Consent to Conduct Transactions Electronically. The parties hereby consent to conduct this and future transactions between them electronically. The parties also agree that future transactions, including modifications of this Agreement, may (but need not be) made exclusively by electronic means. To request paper copies from the Company of any electronic document, the User must send a written request to Company, at the address above, stating the User’s full name and the e-mail address the User provided to the Company, and indicating that the User wishes to receive paper copies and providing a mailing address to send such copies. Each User is entitled to one (1) paper copy of the requested document, or the amount required by law, whichever number is fewer. At its sole discretion, the Company may require advance payment of a reasonable fee to make and send such copies. To withdraw consent for conducting transactions electronically, the User must send us an e-mail to the Company e-mail address for notices set forth in Section 11.f, stating the User’s full name and the e-mail address the User provided to the Company, and that indicates that the User wishes to withdraw consent. However, due to the nature of the Site, in the event the User withdraws consent for conducting transactions electronically, the Company may terminate this Agreement.
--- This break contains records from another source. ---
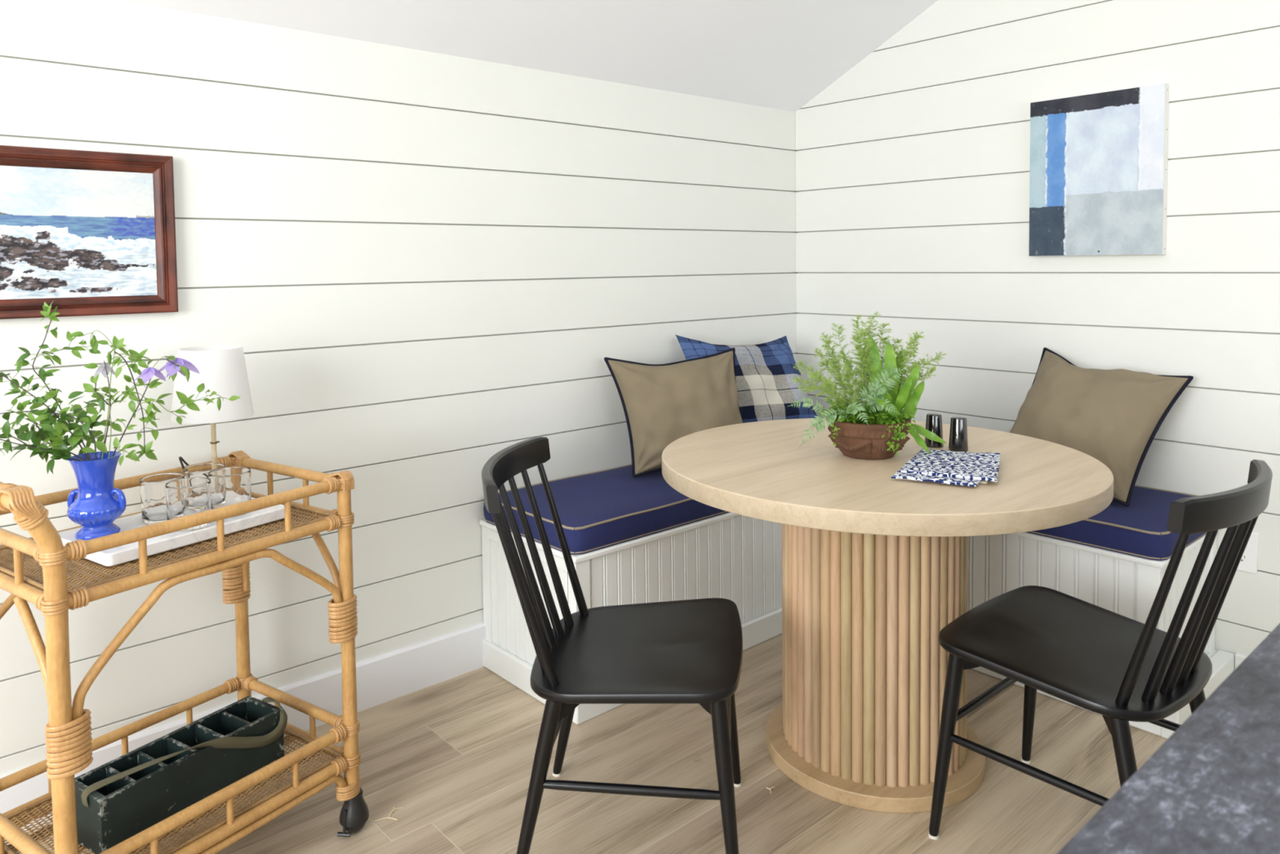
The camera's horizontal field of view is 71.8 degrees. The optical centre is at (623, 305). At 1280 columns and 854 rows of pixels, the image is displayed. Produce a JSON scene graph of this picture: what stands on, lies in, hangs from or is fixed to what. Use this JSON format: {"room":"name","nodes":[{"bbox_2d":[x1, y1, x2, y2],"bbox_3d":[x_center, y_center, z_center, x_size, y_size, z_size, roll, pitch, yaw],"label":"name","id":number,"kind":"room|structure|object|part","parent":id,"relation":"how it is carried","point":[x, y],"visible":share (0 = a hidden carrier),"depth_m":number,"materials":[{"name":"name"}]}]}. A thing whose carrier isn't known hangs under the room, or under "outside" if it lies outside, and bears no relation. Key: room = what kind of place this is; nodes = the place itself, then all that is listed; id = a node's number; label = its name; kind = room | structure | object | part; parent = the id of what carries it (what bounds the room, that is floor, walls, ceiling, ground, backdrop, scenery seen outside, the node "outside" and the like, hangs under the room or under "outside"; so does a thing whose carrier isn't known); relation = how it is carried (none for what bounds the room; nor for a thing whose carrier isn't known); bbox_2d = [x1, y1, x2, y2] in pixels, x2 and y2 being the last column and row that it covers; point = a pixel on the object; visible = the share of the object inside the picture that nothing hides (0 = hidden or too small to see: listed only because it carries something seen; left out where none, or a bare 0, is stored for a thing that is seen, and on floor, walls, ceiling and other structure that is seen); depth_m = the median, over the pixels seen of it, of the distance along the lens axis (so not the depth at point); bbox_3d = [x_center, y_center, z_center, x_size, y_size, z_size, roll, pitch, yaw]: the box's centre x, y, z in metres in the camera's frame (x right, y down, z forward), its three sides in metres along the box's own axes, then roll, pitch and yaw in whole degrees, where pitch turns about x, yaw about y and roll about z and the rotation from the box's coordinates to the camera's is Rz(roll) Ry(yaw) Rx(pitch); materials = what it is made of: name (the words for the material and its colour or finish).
{"room":"dining room","nodes":[
{"label":"dining room","id":0,"kind":"room"},
{"bbox_2d":[0,0,798,777],"bbox_3d":[-1.263,0.218,2.117,5.500,1.907,0.120,-3,4,-41],"label":"wall","id":1,"kind":"structure","parent":0,"point":[424,266],"depth_m":2.50,"materials":[{"name":"paint"}]},
{"bbox_2d":[0,145,178,319],"bbox_3d":[-1.329,-0.160,1.948,0.621,0.376,0.027,-3,4,-41],"label":"framed painting","id":2,"kind":"object","parent":1,"relation":"attached to","point":[87,233],"visible":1,"depth_m":2.03,"materials":[{"name":"reddish-brown wood"},{"name":"oil paint"},{"name":"canvas"}]},
{"bbox_3d":[-1.331,-0.326,1.940,0.621,0.044,0.027,-3,4,-41],"label":"frame rail","id":3,"kind":"part","parent":2,"relation":"part of","materials":[{"name":"brown wood"}]},
{"bbox_3d":[-1.327,0.005,1.956,0.621,0.044,0.027,-3,4,-41],"label":"frame rail","id":4,"kind":"part","parent":2,"relation":"part of","materials":[{"name":"brown wood"}]},
{"bbox_3d":[-1.111,-0.172,2.137,0.044,0.376,0.027,-3,4,-41],"label":"frame rail","id":5,"kind":"part","parent":2,"relation":"part of","materials":[{"name":"brown wood"}]},
{"bbox_2d":[0,622,485,831],"bbox_3d":[-1.858,1.140,1.542,3.775,0.134,0.016,-3,4,-41],"label":"baseboard","id":6,"kind":"structure","parent":1,"relation":"attached to","point":[388,676],"depth_m":2.52,"materials":[{"name":"paint"}]},
{"bbox_2d":[119,0,937,111],"bbox_3d":[0.294,-1.252,0.122,5.590,1.339,5.090,-3,4,-41],"label":"ceiling","id":7,"kind":"structure","parent":0,"point":[774,54],"depth_m":2.87,"materials":[{"name":"paint"}]},
{"bbox_2d":[4,633,1167,853],"bbox_3d":[0.324,1.293,0.243,5.750,0.100,5.250,-3,4,-41],"label":"floor","id":8,"kind":"structure","parent":0,"point":[456,753],"depth_m":2.13,"materials":[{"name":"brown wood"}]},
{"bbox_2d":[0,450,368,853],"bbox_3d":[-0.947,0.727,1.810,0.469,0.911,0.681,1,3,34],"label":"bar cart","id":9,"kind":"object","parent":8,"relation":"on","point":[38,570],"visible":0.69,"depth_m":1.72,"materials":[{"name":"wicker"}]},
{"bbox_3d":[-1.133,0.307,1.527,0.415,0.041,0.033,1,3,34],"label":"push handle","id":10,"kind":"part","parent":9,"relation":"part of","materials":[{"name":"wicker"}]},
{"bbox_3d":[-1.106,0.409,1.569,0.405,0.023,0.024,1,3,34],"label":"rail","id":11,"kind":"part","parent":9,"relation":"part of","materials":[{"name":"wicker"}]},
{"bbox_3d":[-1.105,0.491,1.573,0.405,0.023,0.024,1,3,34],"label":"shelf rail","id":12,"kind":"part","parent":9,"relation":"part of","materials":[{"name":"wood"}]},
{"bbox_3d":[-1.099,0.957,1.595,0.405,0.023,0.024,1,3,34],"label":"rail","id":13,"kind":"part","parent":9,"relation":"part of","materials":[{"name":"wicker"}]},
{"bbox_3d":[-1.102,1.012,1.951,0.024,0.023,0.578,1,3,34],"label":"shelf rail","id":14,"kind":"part","parent":9,"relation":"part of","materials":[{"name":"wicker"}]},
{"bbox_3d":[-0.946,0.711,1.453,0.033,0.809,0.079,1,3,34],"label":"post","id":15,"kind":"part","parent":9,"relation":"part of","materials":[{"name":"wicker"}]},
{"bbox_3d":[-1.108,0.474,1.925,0.024,0.023,0.578,1,3,34],"label":"shelf rail","id":16,"kind":"part","parent":9,"relation":"part of","materials":[{"name":"wood"}]},
{"bbox_3d":[-1.109,0.392,1.921,0.024,0.023,0.578,1,3,34],"label":"rail","id":17,"kind":"part","parent":9,"relation":"part of","materials":[{"name":"wicker"}]},
{"bbox_3d":[-1.103,0.941,1.948,0.024,0.023,0.578,1,3,34],"label":"rail","id":18,"kind":"part","parent":9,"relation":"part of","materials":[{"name":"wicker"}]},
{"bbox_2d":[0,493,337,591],"bbox_3d":[-0.942,0.476,1.811,0.385,0.023,0.558,1,3,34],"label":"shelf","id":19,"kind":"object","parent":9,"relation":"attached to","point":[82,573],"depth_m":1.67,"materials":[{"name":"wicker"}]},
{"bbox_2d":[57,497,284,566],"bbox_3d":[-0.926,0.454,1.828,0.230,0.024,0.380,1,3,34],"label":"tray","id":20,"kind":"object","parent":9,"relation":"on","point":[129,552],"visible":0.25,"depth_m":1.74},
{"bbox_2d":[0,300,240,539],"bbox_3d":[-1.022,0.217,1.729,0.531,0.461,0.168,-1,3,-9],"label":"flower vase","id":21,"kind":"object","parent":20,"relation":"on","point":[97,504],"visible":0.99,"depth_m":1.72,"materials":[{"name":"blue ceramic"}]},
{"bbox_3d":[-1.072,0.380,1.729,0.032,0.043,0.012,-1,3,0],"label":"vase handle","id":22,"kind":"part","parent":21,"relation":"part of","materials":[{"name":"blue ceramic"}]},
{"bbox_3d":[-0.991,0.379,1.729,0.032,0.043,0.012,-1,3,0],"label":"vase handle","id":23,"kind":"part","parent":21,"relation":"part of","materials":[{"name":"blue ceramic"}]},
{"bbox_2d":[139,472,184,524],"bbox_3d":[-0.949,0.398,1.820,0.082,0.090,0.082,-3,4,-41],"label":"tumbler","id":24,"kind":"object","parent":20,"relation":"on","point":[153,488],"visible":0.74,"depth_m":1.78,"materials":[{"name":"clear glass"}]},
{"bbox_2d":[164,476,211,531],"bbox_3d":[-0.874,0.399,1.776,0.082,0.090,0.082,-1,3,-8],"label":"tumbler","id":25,"kind":"object","parent":20,"relation":"on","point":[186,496],"visible":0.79,"depth_m":1.75,"materials":[{"name":"clear glass"}]},
{"bbox_2d":[182,462,225,478],"bbox_3d":[-0.904,0.393,1.908,0.082,0.090,0.082,1,3,24],"label":"tumbler","id":26,"kind":"object","parent":20,"relation":"on","point":[202,470],"visible":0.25,"depth_m":1.92,"materials":[{"name":"clear glass"}]},
{"bbox_2d":[208,466,251,517],"bbox_3d":[-0.832,0.394,1.868,0.082,0.090,0.082,-2,3,-33],"label":"tumbler","id":27,"kind":"object","parent":20,"relation":"on","point":[228,485],"visible":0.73,"depth_m":1.84,"materials":[{"name":"clear glass"}]},
{"bbox_2d":[4,727,343,853],"bbox_3d":[-0.935,1.014,1.836,0.385,0.023,0.558,1,3,34],"label":"shelf","id":28,"kind":"object","parent":9,"relation":"attached to","point":[31,811],"depth_m":1.78,"materials":[{"name":"wicker"}]},
{"bbox_2d":[74,695,287,853],"bbox_3d":[-0.900,0.943,1.816,0.130,0.125,0.404,1,3,32],"label":"carrier","id":29,"kind":"object","parent":9,"relation":"on","point":[125,796],"visible":0.91,"depth_m":1.77,"materials":[{"name":"green paint"}]},
{"bbox_3d":[-1.005,0.961,1.657,0.102,0.108,0.013,1,3,32],"label":"panel","id":30,"kind":"part","parent":29,"relation":"part of","materials":[{"name":"green paint"}]},
{"bbox_3d":[-0.952,0.951,1.847,0.009,0.108,0.390,1,3,32],"label":"panel","id":31,"kind":"part","parent":29,"relation":"part of","materials":[{"name":"green paint"}]},
{"bbox_3d":[-0.805,0.943,1.977,0.102,0.108,0.013,1,3,32],"label":"panel","id":32,"kind":"part","parent":29,"relation":"part of","materials":[{"name":"green paint"}]},
{"bbox_3d":[-0.775,0.399,1.692,0.024,0.023,0.578,1,3,34],"label":"rail","id":33,"kind":"part","parent":9,"relation":"part of","materials":[{"name":"wicker"}]},
{"bbox_3d":[-0.774,0.481,1.696,0.024,0.023,0.578,1,3,34],"label":"shelf rail","id":34,"kind":"part","parent":9,"relation":"part of","materials":[{"name":"wicker"}]},
{"bbox_2d":[170,345,253,469],"bbox_3d":[-0.957,0.621,2.077,0.176,1.048,0.198,-3,4,-41],"label":"table lamp","id":35,"kind":"object","parent":9,"relation":"on","point":[222,369],"visible":0.62,"depth_m":1.99,"materials":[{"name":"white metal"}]},
{"bbox_3d":[-0.995,0.745,2.129,0.071,0.796,0.173,0,3,6],"label":"power cord","id":36,"kind":"part","parent":35,"relation":"part of","materials":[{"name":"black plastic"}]},
{"bbox_3d":[-0.955,0.179,2.047,0.176,0.161,0.176,-3,4,-41],"label":"lamp shade","id":37,"kind":"part","parent":35,"relation":"part of","materials":[{"name":"white fabric"}]},
{"bbox_3d":[-0.953,0.331,2.054,0.013,0.230,0.013,-2,3,-32],"label":"lamp stem","id":38,"kind":"part","parent":35,"relation":"part of","materials":[{"name":"brown wood"}]},
{"bbox_3d":[-0.769,0.948,1.719,0.024,0.023,0.578,1,3,34],"label":"rail","id":39,"kind":"part","parent":9,"relation":"part of","materials":[{"name":"wicker"}]},
{"bbox_3d":[-0.942,0.725,2.176,0.033,0.712,0.033,1,3,34],"label":"post","id":40,"kind":"part","parent":9,"relation":"part of","materials":[{"name":"wicker"}]},
{"bbox_3d":[-0.768,1.019,1.722,0.024,0.023,0.578,1,3,34],"label":"shelf rail","id":41,"kind":"part","parent":9,"relation":"part of","materials":[{"name":"wicker"}]},
{"bbox_3d":[-0.779,0.382,2.045,0.405,0.023,0.024,1,3,34],"label":"rail","id":42,"kind":"part","parent":9,"relation":"part of","materials":[{"name":"wicker"}]},
{"bbox_3d":[-0.778,0.464,2.049,0.405,0.023,0.024,1,3,34],"label":"shelf rail","id":43,"kind":"part","parent":9,"relation":"part of","materials":[{"name":"wicker"}]},
{"bbox_3d":[-0.772,0.931,2.071,0.405,0.023,0.024,1,3,34],"label":"rail","id":44,"kind":"part","parent":9,"relation":"part of","materials":[{"name":"wicker"}]},
{"bbox_3d":[-0.772,1.003,2.075,0.405,0.023,0.024,1,3,34],"label":"shelf rail","id":45,"kind":"part","parent":9,"relation":"part of","materials":[{"name":"wood"}]},
{"bbox_3d":[-0.614,1.138,1.941,0.029,0.054,0.017,-1,3,2],"label":"brake lever","id":46,"kind":"part","parent":9,"relation":"part of","materials":[{"name":"black plastic"}]},
{"bbox_3d":[-0.608,0.732,1.947,0.033,0.712,0.033,1,3,34],"label":"post","id":47,"kind":"part","parent":9,"relation":"part of","materials":[{"name":"wood"}]},
{"bbox_2d":[373,806,403,822],"bbox_3d":[-0.539,1.165,2.026,0.054,0.006,0.053,-1,3,1],"label":"bit","id":48,"kind":"object","parent":8,"relation":"on","point":[393,806],"visible":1,"depth_m":2.01,"materials":[{"name":"beige"}]},
{"bbox_2d":[481,436,742,853],"bbox_3d":[-0.016,0.747,1.925,0.546,0.838,0.483,0,3,7],"label":"spindle chair","id":49,"kind":"object","parent":8,"relation":"on","point":[681,651],"visible":1,"depth_m":1.86,"materials":[{"name":"black wood"}]},
{"bbox_3d":[-0.250,0.361,1.935,0.084,0.062,0.470,0,3,7],"label":"crest rail","id":50,"kind":"part","parent":49,"relation":"part of","materials":[{"name":"black wood"}]},
{"bbox_3d":[-0.174,0.973,1.754,0.114,0.400,0.033,-1,3,-11],"label":"leg","id":51,"kind":"part","parent":49,"relation":"part of","materials":[{"name":"black wood"}]},
{"bbox_3d":[-0.124,0.954,2.150,0.114,0.400,0.033,1,3,25],"label":"leg","id":52,"kind":"part","parent":49,"relation":"part of","materials":[{"name":"black wood"}]},
{"bbox_3d":[0.034,0.742,1.918,0.445,0.059,0.483,0,3,7],"label":"seat","id":53,"kind":"part","parent":49,"relation":"part of","materials":[{"name":"black wood"}]},
{"bbox_3d":[0.198,0.956,1.708,0.033,0.427,0.075,-3,4,-41],"label":"leg","id":54,"kind":"part","parent":49,"relation":"part of","materials":[{"name":"black wood"}]},
{"bbox_3d":[0.247,0.937,2.102,0.075,0.427,0.033,-3,3,-35],"label":"leg","id":55,"kind":"part","parent":49,"relation":"part of","materials":[{"name":"black wood"}]},
{"bbox_2d":[479,511,1235,738],"bbox_3d":[0.674,0.891,2.681,1.587,0.463,1.607,-3,4,-41],"label":"bench","id":56,"kind":"object","parent":8,"relation":"on","point":[737,558],"visible":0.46,"depth_m":2.62,"materials":[{"name":"paint"}]},
{"bbox_3d":[-0.281,0.875,2.599,0.006,0.385,0.392,-3,4,-41],"label":"beadboard panel","id":57,"kind":"part","parent":56,"relation":"part of","materials":[{"name":"paint"}]},
{"bbox_2d":[483,463,728,554],"bbox_3d":[0.303,0.598,3.088,1.586,0.090,0.485,-3,4,-41],"label":"bench cushion","id":58,"kind":"object","parent":56,"relation":"on","point":[597,510],"visible":0.37,"depth_m":2.63,"materials":[{"name":"blue fabric"}]},
{"bbox_2d":[604,347,742,477],"bbox_3d":[0.197,0.357,2.994,0.486,0.402,0.264,-2,3,-22],"label":"throw pillow","id":59,"kind":"object","parent":58,"relation":"on","point":[663,404],"visible":0.7,"depth_m":2.92,"materials":[{"name":"fabric"}]},
{"bbox_2d":[675,334,817,422],"bbox_3d":[0.483,0.316,3.328,0.584,0.435,0.218,-2,3,-30],"label":"plaid pillow","id":60,"kind":"object","parent":58,"relation":"on","point":[764,371],"visible":0.44,"depth_m":3.28,"materials":[{"name":"fabric"}]},
{"bbox_3d":[0.300,0.859,2.796,1.063,0.385,0.006,-3,4,-41],"label":"beadboard panel","id":61,"kind":"part","parent":56,"relation":"part of","materials":[{"name":"paint"}]},
{"bbox_3d":[0.658,0.668,2.686,1.584,0.018,1.564,-3,4,-41],"label":"lid","id":62,"kind":"part","parent":56,"relation":"part of","materials":[{"name":"paint"}]},
{"bbox_3d":[0.666,1.077,2.755,2.225,0.085,0.790,-1,3,3],"label":"board","id":63,"kind":"part","parent":56,"relation":"part of","materials":[{"name":"paint"}]},
{"bbox_3d":[1.040,0.852,2.752,0.006,0.385,1.035,-3,4,-41],"label":"beadboard panel","id":64,"kind":"part","parent":56,"relation":"part of","materials":[{"name":"paint"}]},
{"bbox_2d":[1026,484,1206,560],"bbox_3d":[1.230,0.598,2.854,0.495,0.090,1.085,-3,4,-41],"label":"bench cushion","id":65,"kind":"object","parent":56,"relation":"on","point":[1139,529],"visible":0.18,"depth_m":2.41,"materials":[{"name":"blue fabric"}]},
{"bbox_2d":[1008,346,1193,506],"bbox_3d":[1.410,0.354,2.700,0.328,0.406,0.494,-3,4,-41],"label":"throw pillow","id":66,"kind":"object","parent":65,"relation":"on","point":[1113,417],"visible":0.69,"depth_m":2.60,"materials":[{"name":"fabric"}]},
{"bbox_3d":[1.402,0.906,2.354,0.036,0.446,0.054,-3,4,-41],"label":"corner post","id":67,"kind":"part","parent":56,"relation":"part of","materials":[{"name":"paint"}]},
{"bbox_3d":[1.582,0.859,2.484,0.392,0.385,0.006,-3,4,-41],"label":"beadboard panel","id":68,"kind":"part","parent":56,"relation":"part of","materials":[{"name":"paint"}]},
{"bbox_3d":[1.604,1.078,2.459,0.489,0.088,0.042,-3,4,-41],"label":"board","id":69,"kind":"part","parent":56,"relation":"part of","materials":[{"name":"paint"}]},
{"bbox_3d":[1.738,0.889,2.635,0.042,0.446,0.036,-3,4,-41],"label":"corner post","id":70,"kind":"part","parent":56,"relation":"part of","materials":[{"name":"paint"}]},
{"bbox_2d":[662,417,1113,813],"bbox_3d":[0.636,0.760,2.260,1.070,0.765,1.070,-3,4,-41],"label":"round table","id":71,"kind":"object","parent":8,"relation":"on","point":[875,564],"visible":0.86,"depth_m":2.06,"materials":[{"name":"brown wood"}]},
{"bbox_2d":[787,311,946,459],"bbox_3d":[0.616,0.196,2.227,0.395,0.366,0.261,0,3,14],"label":"potted fern","id":72,"kind":"object","parent":71,"relation":"on","point":[860,431],"visible":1,"depth_m":2.20,"materials":[{"name":"green plant"}]},
{"bbox_2d":[924,412,943,448],"bbox_3d":[0.819,0.328,2.333,0.048,0.087,0.048,-3,4,-41],"label":"shaker","id":73,"kind":"object","parent":71,"relation":"on","point":[933,420],"visible":0.91,"depth_m":2.31,"materials":[{"name":"black paint"}]},
{"bbox_2d":[891,448,1000,486],"bbox_3d":[0.764,0.375,2.058,0.215,0.022,0.308,1,3,28],"label":"folded napkin","id":74,"kind":"object","parent":71,"relation":"on","point":[941,466],"visible":1,"depth_m":2.02,"materials":[{"name":"blue fabric"}]},
{"bbox_2d":[948,415,968,451],"bbox_3d":[0.863,0.330,2.279,0.048,0.087,0.048,-3,4,-41],"label":"shaker","id":75,"kind":"object","parent":71,"relation":"on","point":[958,441],"visible":0.96,"depth_m":2.26,"materials":[{"name":"black paint"}]},
{"bbox_2d":[928,459,1272,839],"bbox_3d":[1.005,0.739,1.853,0.483,0.838,0.546,-3,4,-41],"label":"spindle chair","id":76,"kind":"object","parent":8,"relation":"on","point":[1122,669],"visible":0.9,"depth_m":1.77,"materials":[{"name":"black wood"}]},
{"bbox_3d":[0.702,0.940,1.914,0.075,0.427,0.033,0,3,8],"label":"leg","id":77,"kind":"part","parent":76,"relation":"part of","materials":[{"name":"black wood"}]},
{"bbox_3d":[1.004,0.924,2.173,0.033,0.427,0.075,-1,3,1],"label":"leg","id":78,"kind":"part","parent":76,"relation":"part of","materials":[{"name":"black wood"}]},
{"bbox_3d":[0.972,0.732,1.892,0.483,0.059,0.445,-3,4,-41],"label":"seat","id":79,"kind":"part","parent":76,"relation":"part of","materials":[{"name":"black wood"}]},
{"bbox_3d":[0.946,0.966,1.631,0.033,0.400,0.114,-2,3,-23],"label":"leg","id":80,"kind":"part","parent":76,"relation":"part of","materials":[{"name":"black wood"}]},
{"bbox_3d":[1.248,0.950,1.890,0.114,0.400,0.033,1,3,32],"label":"leg","id":81,"kind":"part","parent":76,"relation":"part of","materials":[{"name":"black wood"}]},
{"bbox_3d":[1.151,0.357,1.660,0.470,0.062,0.084,-3,4,-41],"label":"crest rail","id":82,"kind":"part","parent":76,"relation":"part of","materials":[{"name":"black wood"}]},
{"bbox_3d":[1.023,0.775,0.666,1.720,0.878,0.739,-3,4,-41],"label":"kitchen island","id":83,"kind":"object","parent":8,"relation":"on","visible":0,"materials":[{"name":"stone"},{"name":"paint"}]},
{"bbox_2d":[1056,622,1279,853],"bbox_3d":[1.018,0.321,0.643,1.820,0.032,0.816,-3,4,-41],"label":"island countertop","id":84,"kind":"structure","parent":83,"relation":"on","point":[1212,786],"depth_m":0.58,"materials":[{"name":"stone"}]},
{"bbox_2d":[826,412,911,459],"bbox_3d":[0.619,0.331,2.239,0.208,0.096,0.207,-3,4,-41],"label":"bowl","id":85,"kind":"object","parent":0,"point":[877,437],"depth_m":2.16,"materials":[{"name":"ceramic"}]},
{"bbox_2d":[795,0,1279,669],"bbox_3d":[2.368,-0.399,1.961,0.120,3.067,4.850,-3,4,-41],"label":"wall","id":86,"kind":"structure","parent":0,"point":[913,166],"depth_m":2.96,"materials":[{"name":"paint"}]},
{"bbox_2d":[1028,83,1168,256],"bbox_3d":[1.509,-0.418,2.828,0.035,0.514,0.406,-3,4,-41],"label":"abstract painting","id":87,"kind":"object","parent":86,"relation":"attached to","point":[1099,168],"visible":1,"depth_m":2.80,"materials":[{"name":"paint"}]},
{"bbox_2d":[1235,653,1248,668],"bbox_3d":[2.864,1.114,1.380,0.014,0.090,3.238,-3,4,-41],"label":"baseboard","id":88,"kind":"structure","parent":86,"relation":"attached to","point":[1239,658],"depth_m":2.59,"materials":[{"name":"paint"}]},
{"bbox_2d":[1236,532,1257,573],"bbox_3d":[1.805,0.716,2.578,0.008,0.119,0.074,-3,4,-41],"label":"wall outlet","id":89,"kind":"object","parent":86,"relation":"attached to","point":[1248,562],"visible":0.4,"depth_m":2.56,"materials":[{"name":"white plastic"}]},
{"bbox_2d":[1240,553,1248,563],"bbox_3d":[1.804,0.736,2.577,0.002,0.026,0.033,-3,4,-41],"label":"receptacle","id":90,"kind":"object","parent":89,"relation":"attached to","point":[1245,558],"depth_m":2.57,"materials":[{"name":"white plastic"}]}
]}
Execution. By checking the “I Agree” box, the User confirms all of the following: (i) the User can access and read this Agreement; (ii) the User can print this Agreement on paper, save it, or send it to a place where the User can print or save it, for future reference and access; (iii) the User accepts and intends to execute this Agreement; and

 

(iv) unless or until the User notifies the Company as described above, the User consents to all future transactions with the Company to be conducted, related disclosures by the Company to be made, and authorizations to be obtained by or provided to the Company, exclusively through electronic means (and not on paper), including any documents that are required to be provided or made available to the User by the Company. Permitting the User to access the Site, after the User has executed this Agreement, will serve as the Company’s acceptance and execution of this Agreement.